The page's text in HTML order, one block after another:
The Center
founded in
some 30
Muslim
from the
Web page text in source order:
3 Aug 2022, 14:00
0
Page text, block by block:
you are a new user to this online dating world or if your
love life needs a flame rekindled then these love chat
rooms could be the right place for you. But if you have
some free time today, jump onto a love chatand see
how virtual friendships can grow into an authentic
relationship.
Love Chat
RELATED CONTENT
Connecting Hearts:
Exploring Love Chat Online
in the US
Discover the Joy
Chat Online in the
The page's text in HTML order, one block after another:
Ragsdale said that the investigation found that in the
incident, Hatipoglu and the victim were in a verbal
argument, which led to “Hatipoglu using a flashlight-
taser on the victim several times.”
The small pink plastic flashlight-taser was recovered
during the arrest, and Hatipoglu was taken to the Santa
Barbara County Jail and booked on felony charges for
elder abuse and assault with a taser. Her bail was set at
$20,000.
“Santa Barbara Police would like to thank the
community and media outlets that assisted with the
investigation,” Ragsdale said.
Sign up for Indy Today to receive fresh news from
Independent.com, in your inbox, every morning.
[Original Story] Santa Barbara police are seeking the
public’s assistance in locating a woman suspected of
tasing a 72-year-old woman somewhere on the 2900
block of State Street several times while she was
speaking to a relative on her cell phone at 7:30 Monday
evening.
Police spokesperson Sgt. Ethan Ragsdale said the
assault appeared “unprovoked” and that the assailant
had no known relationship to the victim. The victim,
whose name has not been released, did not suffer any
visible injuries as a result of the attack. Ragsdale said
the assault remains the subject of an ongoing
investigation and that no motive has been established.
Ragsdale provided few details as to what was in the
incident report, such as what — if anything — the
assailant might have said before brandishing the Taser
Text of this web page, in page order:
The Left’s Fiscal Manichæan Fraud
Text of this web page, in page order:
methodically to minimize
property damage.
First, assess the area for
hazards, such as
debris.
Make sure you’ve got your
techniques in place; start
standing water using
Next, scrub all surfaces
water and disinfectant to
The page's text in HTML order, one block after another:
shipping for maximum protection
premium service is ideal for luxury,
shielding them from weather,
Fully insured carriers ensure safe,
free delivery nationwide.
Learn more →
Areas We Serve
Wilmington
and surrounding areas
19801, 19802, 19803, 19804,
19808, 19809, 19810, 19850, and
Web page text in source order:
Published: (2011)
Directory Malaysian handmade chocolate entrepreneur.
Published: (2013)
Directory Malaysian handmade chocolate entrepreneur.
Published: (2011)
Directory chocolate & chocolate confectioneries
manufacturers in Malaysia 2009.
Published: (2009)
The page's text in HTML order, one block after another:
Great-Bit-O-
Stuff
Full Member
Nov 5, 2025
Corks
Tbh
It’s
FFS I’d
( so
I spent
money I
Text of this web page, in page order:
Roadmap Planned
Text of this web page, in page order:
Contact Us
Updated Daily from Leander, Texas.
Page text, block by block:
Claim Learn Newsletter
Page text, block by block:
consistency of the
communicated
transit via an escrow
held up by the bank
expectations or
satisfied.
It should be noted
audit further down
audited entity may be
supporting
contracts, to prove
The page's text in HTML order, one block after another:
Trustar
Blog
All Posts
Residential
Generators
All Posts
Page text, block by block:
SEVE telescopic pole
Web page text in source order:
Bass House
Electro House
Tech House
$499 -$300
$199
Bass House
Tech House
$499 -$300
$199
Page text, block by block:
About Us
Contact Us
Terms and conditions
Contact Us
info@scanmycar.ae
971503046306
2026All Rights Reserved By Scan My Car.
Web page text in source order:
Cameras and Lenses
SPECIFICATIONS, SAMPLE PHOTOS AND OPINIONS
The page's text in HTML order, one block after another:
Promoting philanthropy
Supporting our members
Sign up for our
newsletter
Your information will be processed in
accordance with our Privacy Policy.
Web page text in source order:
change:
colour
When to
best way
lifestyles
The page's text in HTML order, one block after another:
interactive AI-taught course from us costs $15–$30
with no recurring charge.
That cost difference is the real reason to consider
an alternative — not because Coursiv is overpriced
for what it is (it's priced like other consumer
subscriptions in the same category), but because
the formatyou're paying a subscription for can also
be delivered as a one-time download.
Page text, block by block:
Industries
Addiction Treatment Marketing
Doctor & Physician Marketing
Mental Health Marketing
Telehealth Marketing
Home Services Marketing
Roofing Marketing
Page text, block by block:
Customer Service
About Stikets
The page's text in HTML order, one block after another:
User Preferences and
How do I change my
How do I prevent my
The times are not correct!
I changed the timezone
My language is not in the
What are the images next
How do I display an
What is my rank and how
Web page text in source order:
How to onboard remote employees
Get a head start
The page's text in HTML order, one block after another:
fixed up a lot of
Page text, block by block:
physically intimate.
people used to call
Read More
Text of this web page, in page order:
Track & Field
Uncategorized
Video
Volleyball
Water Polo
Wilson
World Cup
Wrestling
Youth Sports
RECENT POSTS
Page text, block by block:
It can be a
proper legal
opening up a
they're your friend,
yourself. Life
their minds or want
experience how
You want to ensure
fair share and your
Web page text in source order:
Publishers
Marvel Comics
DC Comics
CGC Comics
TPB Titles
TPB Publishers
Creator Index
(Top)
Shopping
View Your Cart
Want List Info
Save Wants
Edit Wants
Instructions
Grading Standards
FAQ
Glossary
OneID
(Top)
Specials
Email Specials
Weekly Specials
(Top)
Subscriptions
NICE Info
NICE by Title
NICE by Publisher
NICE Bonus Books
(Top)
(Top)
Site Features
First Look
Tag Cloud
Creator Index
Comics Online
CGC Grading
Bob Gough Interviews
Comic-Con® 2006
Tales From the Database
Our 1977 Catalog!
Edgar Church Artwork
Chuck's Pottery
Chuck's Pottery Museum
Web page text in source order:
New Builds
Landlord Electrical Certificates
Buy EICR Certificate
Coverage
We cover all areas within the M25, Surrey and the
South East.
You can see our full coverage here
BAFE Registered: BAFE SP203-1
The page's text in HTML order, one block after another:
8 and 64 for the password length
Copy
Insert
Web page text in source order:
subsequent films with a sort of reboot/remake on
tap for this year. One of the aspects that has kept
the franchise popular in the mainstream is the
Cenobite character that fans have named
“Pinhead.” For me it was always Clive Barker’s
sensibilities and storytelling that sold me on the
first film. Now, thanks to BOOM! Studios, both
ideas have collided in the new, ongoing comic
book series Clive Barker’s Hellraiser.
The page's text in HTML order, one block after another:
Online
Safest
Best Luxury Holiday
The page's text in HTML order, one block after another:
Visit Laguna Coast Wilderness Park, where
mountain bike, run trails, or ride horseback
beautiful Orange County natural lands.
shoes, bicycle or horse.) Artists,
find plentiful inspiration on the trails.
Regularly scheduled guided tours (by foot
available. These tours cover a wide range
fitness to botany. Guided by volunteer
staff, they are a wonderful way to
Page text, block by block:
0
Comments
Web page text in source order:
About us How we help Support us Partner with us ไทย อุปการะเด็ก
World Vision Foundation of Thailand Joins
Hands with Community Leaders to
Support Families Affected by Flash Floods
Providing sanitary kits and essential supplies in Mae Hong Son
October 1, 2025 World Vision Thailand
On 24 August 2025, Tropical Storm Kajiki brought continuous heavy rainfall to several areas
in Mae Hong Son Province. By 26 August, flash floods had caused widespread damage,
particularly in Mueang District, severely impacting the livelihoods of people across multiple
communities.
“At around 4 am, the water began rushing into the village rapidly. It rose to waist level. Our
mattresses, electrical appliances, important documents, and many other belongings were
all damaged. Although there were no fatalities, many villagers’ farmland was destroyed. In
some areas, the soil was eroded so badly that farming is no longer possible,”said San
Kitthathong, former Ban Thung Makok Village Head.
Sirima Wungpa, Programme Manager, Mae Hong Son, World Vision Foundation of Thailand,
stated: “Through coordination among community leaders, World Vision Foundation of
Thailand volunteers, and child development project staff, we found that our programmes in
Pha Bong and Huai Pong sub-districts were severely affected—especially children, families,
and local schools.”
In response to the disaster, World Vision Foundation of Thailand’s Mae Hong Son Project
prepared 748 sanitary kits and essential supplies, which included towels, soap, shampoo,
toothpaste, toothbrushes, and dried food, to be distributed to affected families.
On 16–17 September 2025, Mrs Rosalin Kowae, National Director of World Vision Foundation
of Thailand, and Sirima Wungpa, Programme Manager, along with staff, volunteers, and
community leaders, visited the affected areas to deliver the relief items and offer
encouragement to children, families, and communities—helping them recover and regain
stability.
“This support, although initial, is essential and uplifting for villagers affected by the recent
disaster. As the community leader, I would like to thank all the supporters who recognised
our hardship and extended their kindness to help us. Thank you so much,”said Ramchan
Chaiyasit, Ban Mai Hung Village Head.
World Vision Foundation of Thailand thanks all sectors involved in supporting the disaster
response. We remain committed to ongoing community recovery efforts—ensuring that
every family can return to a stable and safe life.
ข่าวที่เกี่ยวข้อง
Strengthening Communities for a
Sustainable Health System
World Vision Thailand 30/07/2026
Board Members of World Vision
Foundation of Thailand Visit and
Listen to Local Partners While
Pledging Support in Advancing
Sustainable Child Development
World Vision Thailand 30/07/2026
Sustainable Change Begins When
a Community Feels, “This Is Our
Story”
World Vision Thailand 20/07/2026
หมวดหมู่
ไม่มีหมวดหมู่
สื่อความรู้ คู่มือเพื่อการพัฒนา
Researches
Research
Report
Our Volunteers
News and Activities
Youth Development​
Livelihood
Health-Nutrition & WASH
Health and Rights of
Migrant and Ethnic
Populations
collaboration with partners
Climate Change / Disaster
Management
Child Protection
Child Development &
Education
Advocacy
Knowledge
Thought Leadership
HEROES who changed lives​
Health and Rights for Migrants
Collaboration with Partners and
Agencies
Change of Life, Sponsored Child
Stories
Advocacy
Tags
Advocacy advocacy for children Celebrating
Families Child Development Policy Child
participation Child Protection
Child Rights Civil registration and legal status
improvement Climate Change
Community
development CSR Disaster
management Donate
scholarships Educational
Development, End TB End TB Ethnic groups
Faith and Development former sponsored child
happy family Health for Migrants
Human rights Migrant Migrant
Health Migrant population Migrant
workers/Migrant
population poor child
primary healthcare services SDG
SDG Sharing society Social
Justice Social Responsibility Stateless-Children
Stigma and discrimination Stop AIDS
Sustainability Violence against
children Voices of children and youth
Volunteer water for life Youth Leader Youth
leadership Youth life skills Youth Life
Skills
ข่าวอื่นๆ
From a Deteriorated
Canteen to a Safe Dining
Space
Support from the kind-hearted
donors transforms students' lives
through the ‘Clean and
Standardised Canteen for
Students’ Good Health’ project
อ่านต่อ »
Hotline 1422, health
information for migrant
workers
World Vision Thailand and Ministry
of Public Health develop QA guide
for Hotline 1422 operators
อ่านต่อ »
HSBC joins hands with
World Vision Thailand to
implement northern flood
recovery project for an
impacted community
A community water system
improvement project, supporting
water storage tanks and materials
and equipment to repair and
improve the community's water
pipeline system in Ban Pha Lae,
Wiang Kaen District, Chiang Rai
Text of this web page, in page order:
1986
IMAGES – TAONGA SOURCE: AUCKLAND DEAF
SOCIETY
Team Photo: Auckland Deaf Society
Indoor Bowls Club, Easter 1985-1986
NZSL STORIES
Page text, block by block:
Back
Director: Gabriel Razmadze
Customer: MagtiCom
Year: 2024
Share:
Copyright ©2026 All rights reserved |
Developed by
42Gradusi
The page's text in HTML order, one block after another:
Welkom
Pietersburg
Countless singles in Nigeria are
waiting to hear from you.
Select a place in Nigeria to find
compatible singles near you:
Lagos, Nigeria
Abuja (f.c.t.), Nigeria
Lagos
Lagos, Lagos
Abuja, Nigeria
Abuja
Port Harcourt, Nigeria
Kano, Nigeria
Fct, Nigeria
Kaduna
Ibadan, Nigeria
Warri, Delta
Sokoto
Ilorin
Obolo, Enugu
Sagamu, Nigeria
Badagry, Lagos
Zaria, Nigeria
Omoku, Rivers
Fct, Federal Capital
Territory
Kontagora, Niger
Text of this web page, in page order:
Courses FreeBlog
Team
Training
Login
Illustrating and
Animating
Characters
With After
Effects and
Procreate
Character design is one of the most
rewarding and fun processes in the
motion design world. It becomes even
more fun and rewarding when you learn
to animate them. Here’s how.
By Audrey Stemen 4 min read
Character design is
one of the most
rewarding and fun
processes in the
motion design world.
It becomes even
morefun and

....................

* Task to complete
Check the data for the word "woman" and pull out the lines that have it.

* Answer to this exercise
public’s assistance in locating a woman suspected of
tasing a 72-year-old woman somewhere on the 2900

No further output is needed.